突飛な話に頭が追いつかず、ホムラはそれとなく言葉を選ぶ。

「あはは、それ最初に僕も思いましたよ」

少しだけ笑う。

「でも、もしかしたら——本当にそうだったのかも」

「——……。」

ホムラは何も言わなかった。

フウタは、遠くを見るような目で続けた。

「懐かしい声でした。

姿も、あの時のままで……」

小さく息を吐く。

「いっぱい、話したいことがあったんですけど——」

ふっと、力なく笑う。

「全部、飛んじゃいました」

苦笑い

その様子を見て、ホムラは何も言わず、先を促すように静かに待つ。

「でも……」

フウタは、ゆっくりと言葉を探す。

「無理矢理、魔脈を開いたから……

 2〜3日は動けないって」

そこまでは、比較的すんなり出てきた。

「それと……」

言葉が、引っかかる。

一瞬だけ、視線が揺れる。

それでも、何かに引き寄せられるように——

ホムラへと視線を合わせた。

「ツクヨミの……カグヤさんに、会うように言われました」

部屋の空気が、わずかに変わる。

「……」

ホムラの目が細くなる。

「今、その使者が来ているだろう、って」

カグヤの名を出した時、ホムラの目が細くなった。

「そうか……。
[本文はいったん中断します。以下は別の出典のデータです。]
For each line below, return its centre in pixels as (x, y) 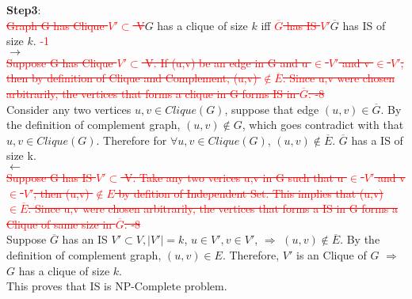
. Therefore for (132, 140)
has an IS (85, 239)
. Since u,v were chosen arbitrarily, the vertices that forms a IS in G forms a (213, 208)
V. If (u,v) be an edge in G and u (227, 62)
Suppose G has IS (50, 177)
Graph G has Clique (55, 25)
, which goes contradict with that (323, 125)
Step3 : (24, 9)
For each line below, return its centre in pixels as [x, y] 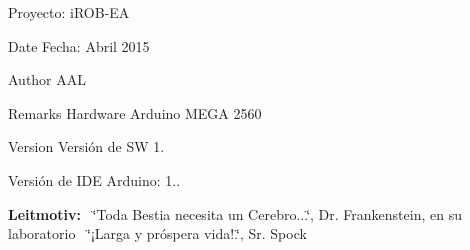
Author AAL [47, 79]
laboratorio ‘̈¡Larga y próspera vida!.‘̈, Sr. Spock [157, 233]
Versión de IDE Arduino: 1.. [94, 179]
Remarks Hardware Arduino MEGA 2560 [135, 112]
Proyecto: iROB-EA [69, 12]
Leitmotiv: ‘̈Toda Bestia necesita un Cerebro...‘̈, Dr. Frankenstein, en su [235, 213]
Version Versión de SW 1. [86, 146]
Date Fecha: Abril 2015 [79, 45]
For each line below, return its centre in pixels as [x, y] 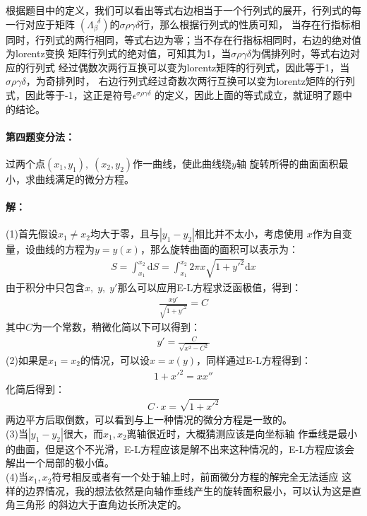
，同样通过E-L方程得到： [254, 360]
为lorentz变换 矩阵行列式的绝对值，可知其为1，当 [119, 53]
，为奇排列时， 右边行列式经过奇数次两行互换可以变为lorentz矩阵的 [181, 81]
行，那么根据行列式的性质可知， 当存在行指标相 [250, 24]
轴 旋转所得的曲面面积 [287, 163]
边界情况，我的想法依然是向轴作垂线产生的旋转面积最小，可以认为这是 [188, 490]
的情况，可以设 [115, 360]
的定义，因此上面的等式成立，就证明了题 [248, 94]
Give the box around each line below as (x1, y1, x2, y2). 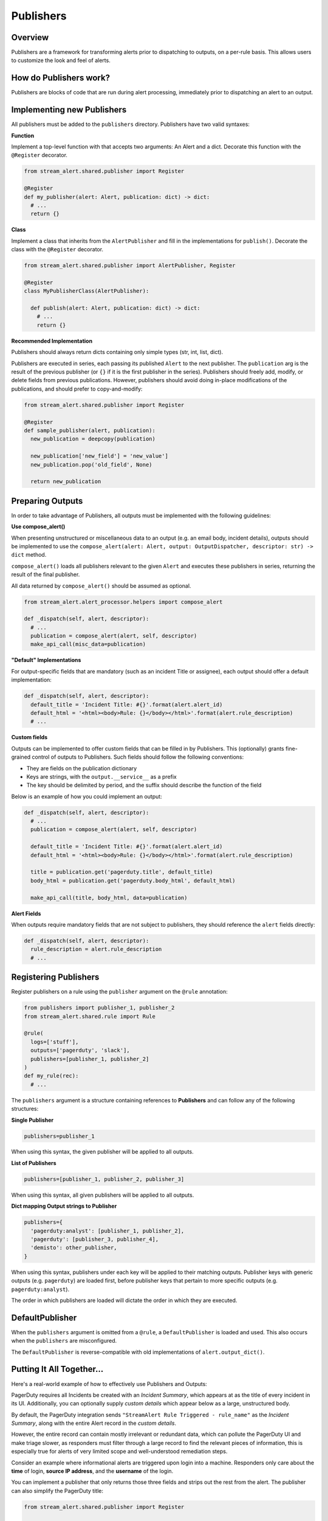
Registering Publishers (11, 972, 100, 983)
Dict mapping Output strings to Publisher (11, 1202, 117, 1210)
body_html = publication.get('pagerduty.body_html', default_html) (30, 877, 236, 884)
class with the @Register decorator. (11, 246, 103, 253)
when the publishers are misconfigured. (11, 1337, 117, 1345)
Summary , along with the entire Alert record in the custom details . (11, 1419, 176, 1427)
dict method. (11, 551, 47, 559)
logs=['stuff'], (30, 1038, 79, 1045)
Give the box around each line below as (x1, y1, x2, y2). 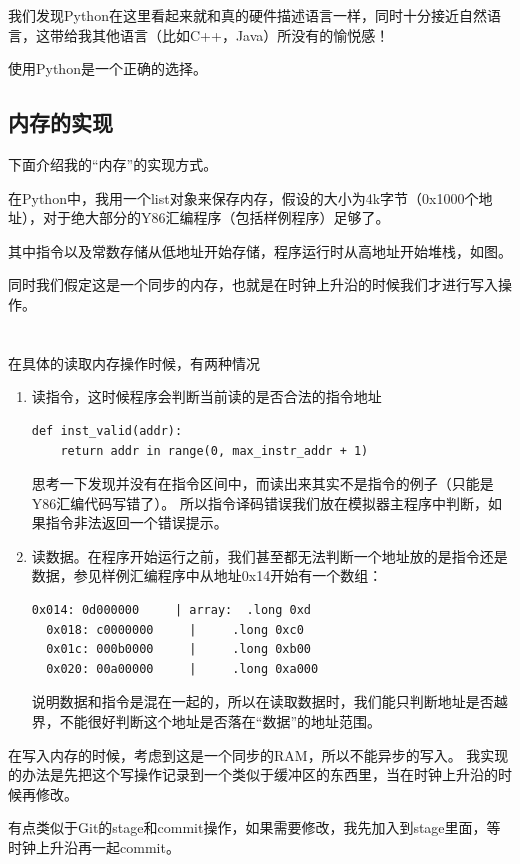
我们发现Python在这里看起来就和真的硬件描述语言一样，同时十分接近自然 (8, 5, 487, 25)
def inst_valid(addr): (31, 423, 183, 438)
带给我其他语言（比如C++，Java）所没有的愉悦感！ (49, 24, 390, 45)
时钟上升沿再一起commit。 (8, 837, 180, 858)
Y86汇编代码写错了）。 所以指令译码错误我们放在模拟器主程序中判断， (31, 492, 488, 513)
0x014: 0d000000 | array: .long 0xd (31, 603, 311, 618)
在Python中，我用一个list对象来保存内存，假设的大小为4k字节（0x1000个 (8, 187, 479, 208)
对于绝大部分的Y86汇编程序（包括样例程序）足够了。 (42, 207, 390, 228)
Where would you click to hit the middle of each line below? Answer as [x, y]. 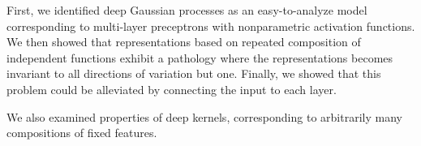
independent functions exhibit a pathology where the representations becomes [200, 57]
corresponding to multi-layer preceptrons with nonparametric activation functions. [211, 26]
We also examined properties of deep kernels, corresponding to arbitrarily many [204, 116]
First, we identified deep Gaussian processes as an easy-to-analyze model [187, 10]
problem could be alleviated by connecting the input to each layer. [172, 89]
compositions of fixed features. [82, 133]
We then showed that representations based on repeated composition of [184, 42]
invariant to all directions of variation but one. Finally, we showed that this [194, 73]
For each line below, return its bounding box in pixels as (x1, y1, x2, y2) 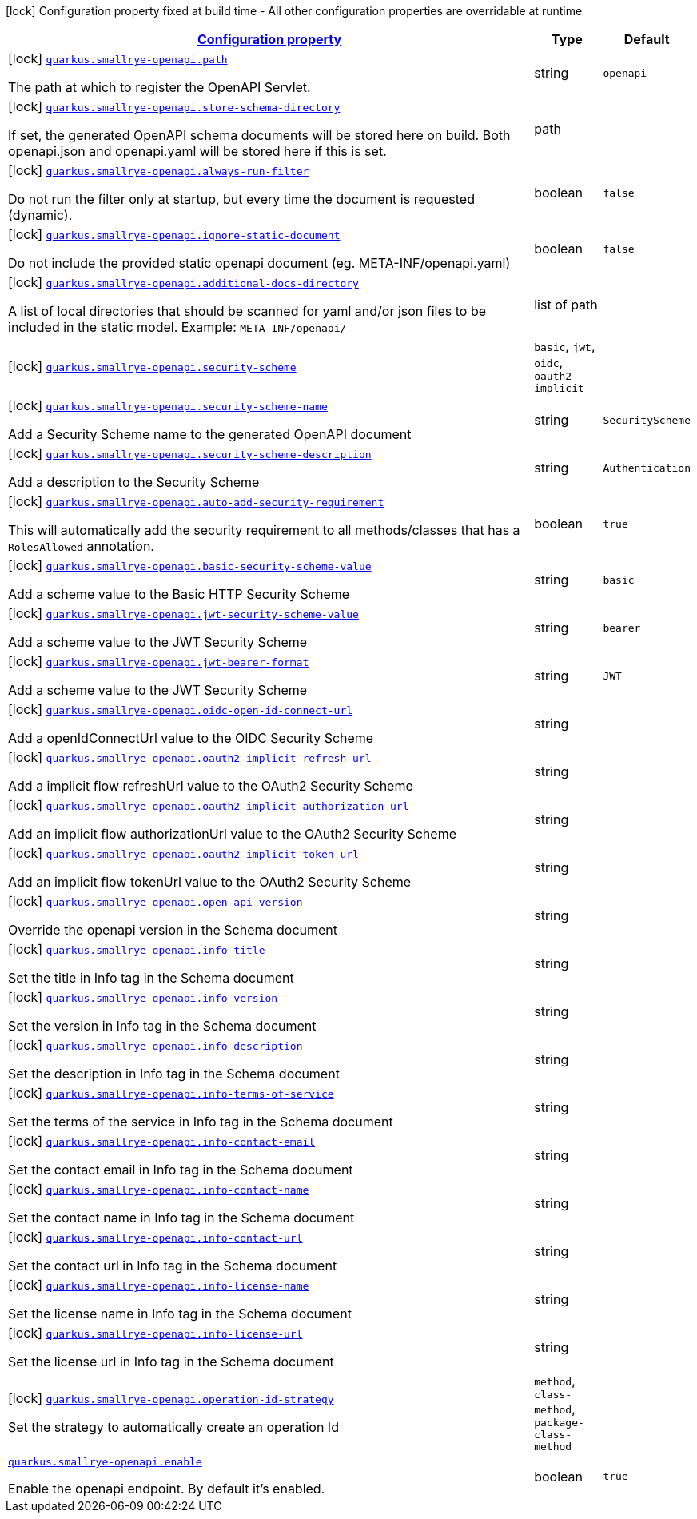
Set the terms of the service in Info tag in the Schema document (8, 1114, 393, 1130)
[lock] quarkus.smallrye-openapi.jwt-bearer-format (8, 653, 309, 669)
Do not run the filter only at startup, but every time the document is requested (8, 191, 475, 207)
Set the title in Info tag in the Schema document (8, 970, 294, 986)
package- (534, 1417, 584, 1429)
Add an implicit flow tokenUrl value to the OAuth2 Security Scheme (8, 874, 412, 890)
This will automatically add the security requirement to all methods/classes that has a (8, 522, 520, 538)
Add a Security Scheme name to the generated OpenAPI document (8, 426, 412, 442)
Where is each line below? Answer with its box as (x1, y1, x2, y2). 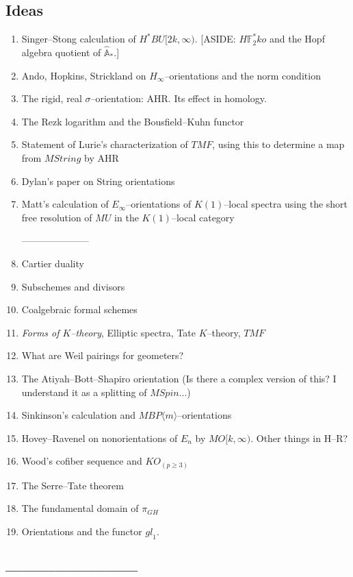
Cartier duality (21, 256, 84, 270)
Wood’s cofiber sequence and (21, 454, 142, 468)
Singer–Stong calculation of (21, 32, 136, 46)
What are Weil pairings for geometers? (21, 348, 184, 363)
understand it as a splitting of (21, 384, 147, 399)
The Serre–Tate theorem (21, 478, 124, 492)
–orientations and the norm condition (164, 68, 321, 82)
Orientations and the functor (21, 524, 142, 538)
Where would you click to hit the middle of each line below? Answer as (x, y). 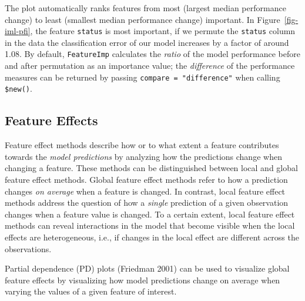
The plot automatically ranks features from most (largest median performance (145, 8)
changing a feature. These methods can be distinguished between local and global (151, 168)
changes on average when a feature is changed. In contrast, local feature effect (145, 191)
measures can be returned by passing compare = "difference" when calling (143, 77)
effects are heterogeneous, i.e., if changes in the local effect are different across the (152, 237)
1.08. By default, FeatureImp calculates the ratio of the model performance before (152, 54)
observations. (28, 248)
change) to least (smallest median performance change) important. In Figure (143, 19)
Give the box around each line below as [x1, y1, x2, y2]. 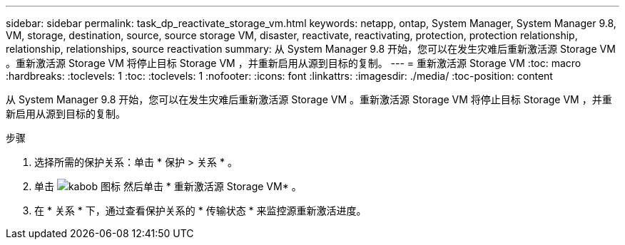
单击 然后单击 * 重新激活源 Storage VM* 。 [34, 180, 302, 192]
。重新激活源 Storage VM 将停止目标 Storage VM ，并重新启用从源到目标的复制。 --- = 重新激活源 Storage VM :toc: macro [6, 57, 581, 69]
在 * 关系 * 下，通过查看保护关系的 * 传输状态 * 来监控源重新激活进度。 [34, 204, 367, 217]
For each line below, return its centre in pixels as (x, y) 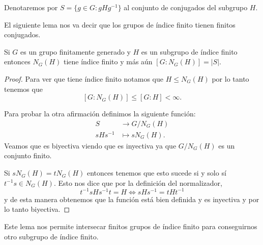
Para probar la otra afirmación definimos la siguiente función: (100, 114)
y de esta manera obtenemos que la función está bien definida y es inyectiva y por (132, 199)
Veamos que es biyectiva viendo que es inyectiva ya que (90, 145)
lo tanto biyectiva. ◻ (37, 209)
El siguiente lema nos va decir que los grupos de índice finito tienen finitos (120, 24)
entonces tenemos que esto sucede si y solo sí (156, 173)
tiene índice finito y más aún (108, 62)
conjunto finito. (28, 155)
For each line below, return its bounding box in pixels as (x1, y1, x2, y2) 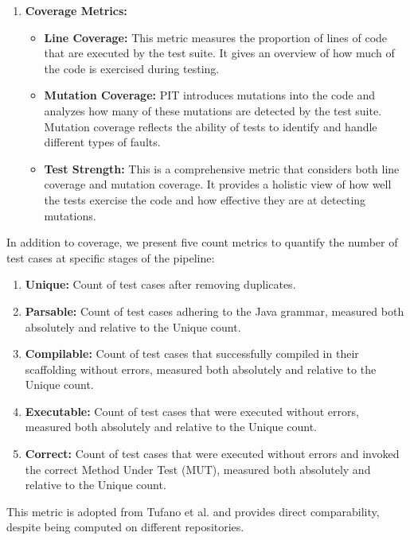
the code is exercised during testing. (44, 60, 220, 76)
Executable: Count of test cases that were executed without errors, (25, 402, 359, 419)
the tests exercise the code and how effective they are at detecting (44, 191, 366, 208)
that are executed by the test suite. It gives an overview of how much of (44, 45, 395, 61)
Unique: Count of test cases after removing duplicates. (25, 276, 296, 293)
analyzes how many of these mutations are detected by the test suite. (44, 102, 382, 118)
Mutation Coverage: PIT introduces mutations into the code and (44, 87, 375, 103)
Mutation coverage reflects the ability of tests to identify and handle (44, 118, 377, 134)
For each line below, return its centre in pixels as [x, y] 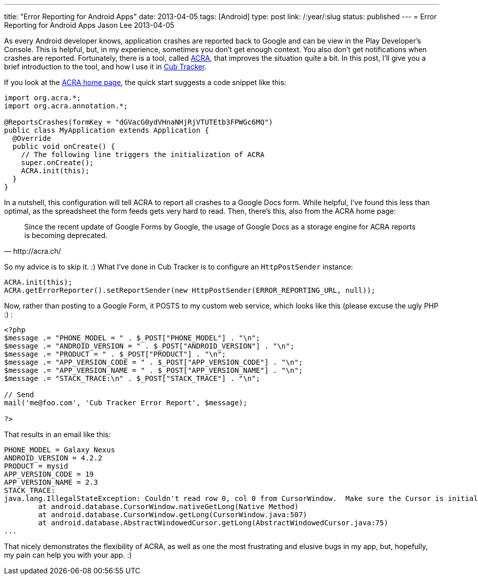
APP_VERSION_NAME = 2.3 [51, 482]
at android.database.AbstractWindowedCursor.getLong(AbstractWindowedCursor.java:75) [213, 523]
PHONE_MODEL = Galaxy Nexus [60, 450]
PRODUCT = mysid [36, 466]
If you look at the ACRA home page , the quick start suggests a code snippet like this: [145, 82]
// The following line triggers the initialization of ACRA [143, 155]
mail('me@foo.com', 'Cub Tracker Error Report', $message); [126, 403]
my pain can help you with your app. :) [68, 555]
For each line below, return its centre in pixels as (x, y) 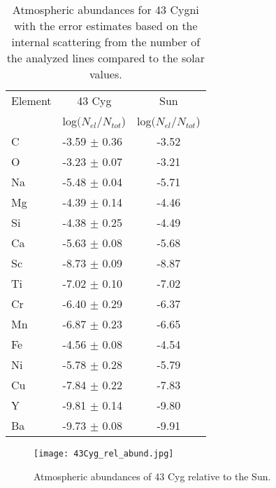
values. (106, 74)
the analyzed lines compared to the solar (106, 58)
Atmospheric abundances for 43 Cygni (106, 9)
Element (31, 100)
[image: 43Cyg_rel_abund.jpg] (104, 454)
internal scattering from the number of (106, 42)
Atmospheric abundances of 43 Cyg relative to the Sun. (152, 476)
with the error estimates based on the (106, 26)
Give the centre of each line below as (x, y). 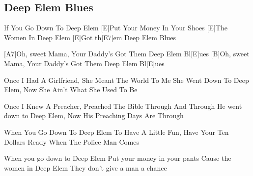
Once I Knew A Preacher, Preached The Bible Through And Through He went (123, 106)
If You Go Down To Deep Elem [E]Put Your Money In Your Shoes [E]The (116, 28)
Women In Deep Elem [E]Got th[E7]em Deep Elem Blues (90, 37)
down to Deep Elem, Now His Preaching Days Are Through (94, 115)
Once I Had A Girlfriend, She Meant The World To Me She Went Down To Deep (126, 80)
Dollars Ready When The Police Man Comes (71, 141)
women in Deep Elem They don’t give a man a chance (85, 167)
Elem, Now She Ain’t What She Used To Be (71, 89)
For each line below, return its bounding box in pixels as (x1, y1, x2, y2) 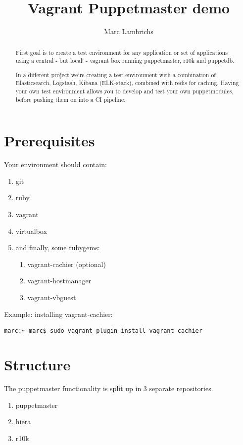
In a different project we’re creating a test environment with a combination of (15, 70, 216, 79)
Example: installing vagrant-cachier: (4, 309, 113, 319)
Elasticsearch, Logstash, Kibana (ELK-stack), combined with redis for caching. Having (15, 79, 239, 87)
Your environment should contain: (4, 159, 107, 170)
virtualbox (15, 225, 47, 236)
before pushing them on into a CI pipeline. (15, 95, 126, 103)
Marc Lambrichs (104, 26, 153, 37)
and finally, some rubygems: (15, 242, 100, 253)
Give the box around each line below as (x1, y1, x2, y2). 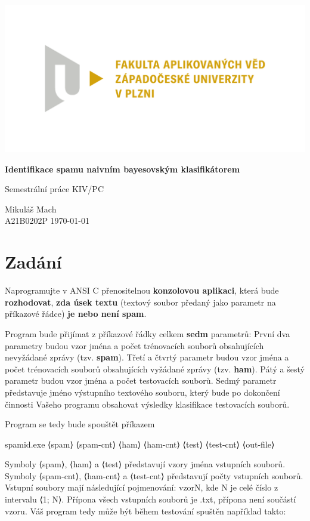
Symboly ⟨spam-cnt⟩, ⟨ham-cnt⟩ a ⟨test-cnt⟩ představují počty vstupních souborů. (5, 469, 303, 482)
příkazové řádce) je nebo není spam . (5, 307, 147, 320)
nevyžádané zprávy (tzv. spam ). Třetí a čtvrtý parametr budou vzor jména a (5, 351, 289, 363)
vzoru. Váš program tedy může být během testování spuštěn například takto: (5, 504, 286, 517)
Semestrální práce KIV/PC (5, 183, 104, 195)
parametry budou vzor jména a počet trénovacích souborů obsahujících (5, 339, 264, 352)
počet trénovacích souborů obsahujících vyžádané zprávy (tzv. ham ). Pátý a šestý (5, 362, 305, 375)
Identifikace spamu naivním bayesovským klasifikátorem (5, 162, 240, 175)
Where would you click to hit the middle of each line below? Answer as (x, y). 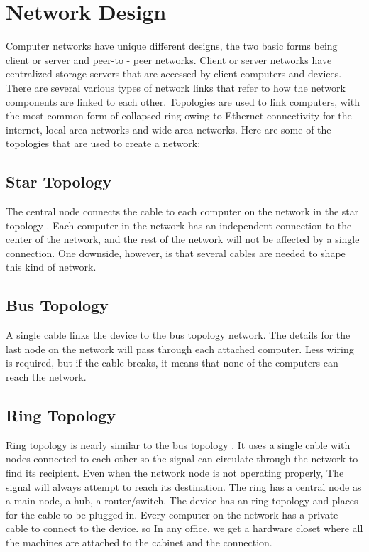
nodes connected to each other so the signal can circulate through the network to (182, 459)
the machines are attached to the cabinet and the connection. (139, 542)
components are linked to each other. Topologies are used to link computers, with (183, 101)
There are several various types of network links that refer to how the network (176, 87)
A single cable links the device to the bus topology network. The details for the (178, 335)
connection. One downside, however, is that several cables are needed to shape (176, 253)
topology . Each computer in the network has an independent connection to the (179, 225)
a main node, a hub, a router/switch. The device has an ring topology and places (182, 500)
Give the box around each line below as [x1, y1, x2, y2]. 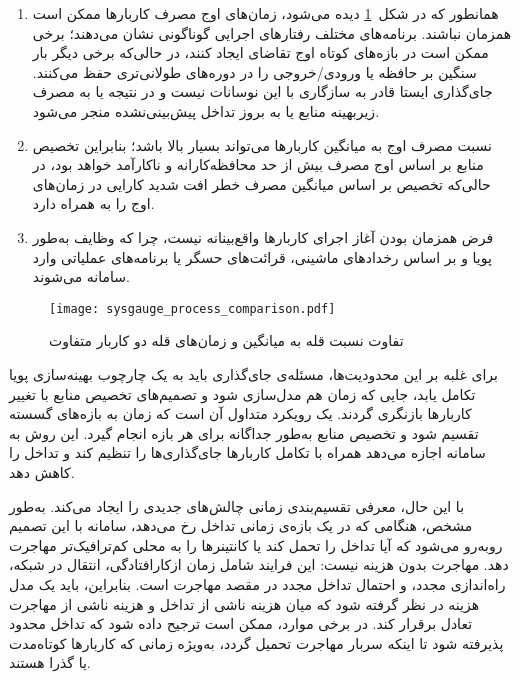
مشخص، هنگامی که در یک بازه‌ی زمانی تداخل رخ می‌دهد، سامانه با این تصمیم [9, 515, 473, 536]
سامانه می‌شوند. [32, 266, 130, 287]
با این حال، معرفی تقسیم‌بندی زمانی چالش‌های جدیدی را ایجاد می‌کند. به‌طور [9, 495, 465, 516]
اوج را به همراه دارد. [32, 193, 155, 214]
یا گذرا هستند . [9, 652, 91, 673]
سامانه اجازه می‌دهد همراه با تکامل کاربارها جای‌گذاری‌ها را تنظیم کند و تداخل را [9, 442, 486, 463]
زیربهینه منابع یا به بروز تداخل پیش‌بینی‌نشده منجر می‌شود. [32, 100, 380, 121]
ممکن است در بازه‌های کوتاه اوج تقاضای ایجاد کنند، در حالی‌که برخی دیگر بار [32, 42, 489, 63]
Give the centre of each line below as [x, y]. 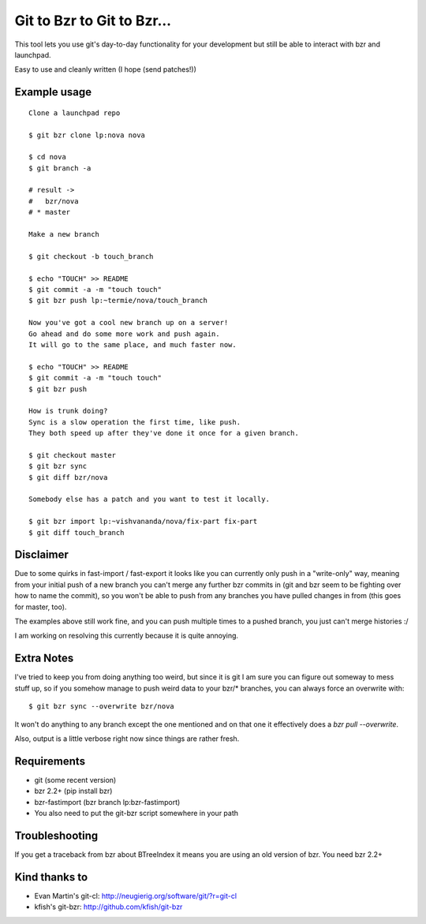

」

短く、息を吐く。

フウタから視線を外し、ゆっくりと天井を仰ぐ。

「アイツは……本当によく分かっているな」

小さく呟くと、手を組み、そのまま額に当てた。

考えを巡らせるように、しばし沈黙する。

「この使者って……ホムラさんとエルさんのこと、ですよね?」

フウタが、不安げに問いかける。

「僕は……カグヤさんに、会わなければいけないんでしょうか」

その声は、さっきまでよりも少しだけ弱い。

迷いと、戸惑いが滲んでいる。

「——ああ」

ホムラは、静かに答えた。

「その通りだ」

間を置かず、続ける。

「正確には、“会うべきだ”な」

視線を戻し、フウタを見る。

「お前に選択肢が無いわけじゃない」

少しだけ、言葉を選ぶようにして——

「だが」

わずかに、目を細める。

「カグヤが名指しで呼ぶ以上、無視できる話じゃない」

その一言には、はっきりとした重みがあった。